→ WHAT IS EXPECTED:
Pictures do not belong in the copy; restate the records below word for word.

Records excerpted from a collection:

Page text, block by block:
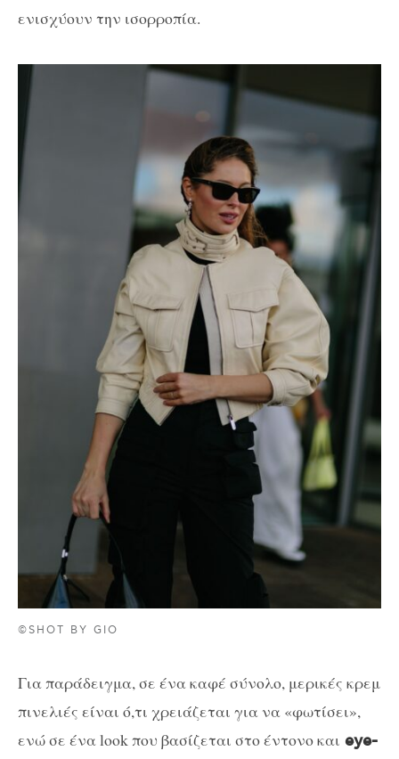
ενισχύουν την ισορροπία.
©SHOT BY GIO
Για παράδειγμα, σε ένα καφέ σύνολο, μερικές κρεμ
πινελιές είναι ό,τι χρειάζεται για να «φωτίσει»,
ενώ σε ένα look που βασίζεται στο έντονο και eye-
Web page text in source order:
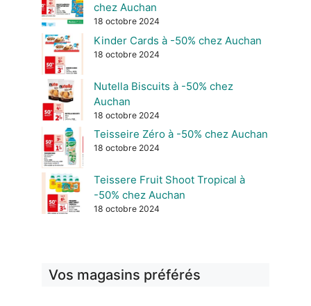
chez Auchan
18 octobre 2024
Kinder Cards à -50% chez Auchan
18 octobre 2024
Nutella Biscuits à -50% chez
Auchan
18 octobre 2024
Teisseire Zéro à -50% chez Auchan
18 octobre 2024
Teissere Fruit Shoot Tropical à
-50% chez Auchan
18 octobre 2024
Vos magasins préférés
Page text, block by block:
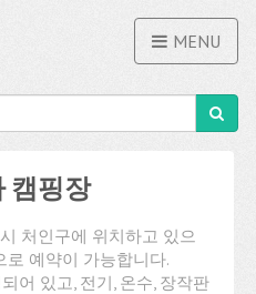
MENU
캠핑장
처인구에 위치하고 있으
예약이 가능합니다.
어 있고, 전기, 온수, 장작판

→ OUTPUT FOR THIS TASK:
Page text, block by block:
ενισχύουν την ισορροπία.
©SHOT BY GIO
Για παράδειγμα, σε ένα καφέ σύνολο, μερικές κρεμ
πινελιές είναι ό,τι χρειάζεται για να «φωτίσει»,
ενώ σε ένα look που βασίζεται στο έντονο και eye-
Web page text in source order:
chez Auchan
18 octobre 2024
Kinder Cards à -50% chez Auchan
18 octobre 2024
Nutella Biscuits à -50% chez
Auchan
18 octobre 2024
Teisseire Zéro à -50% chez Auchan
18 octobre 2024
Teissere Fruit Shoot Tropical à
-50% chez Auchan
18 octobre 2024
Vos magasins préférés
Page text, block by block:
MENU
캠핑장
처인구에 위치하고 있으
예약이 가능합니다.
어 있고, 전기, 온수, 장작판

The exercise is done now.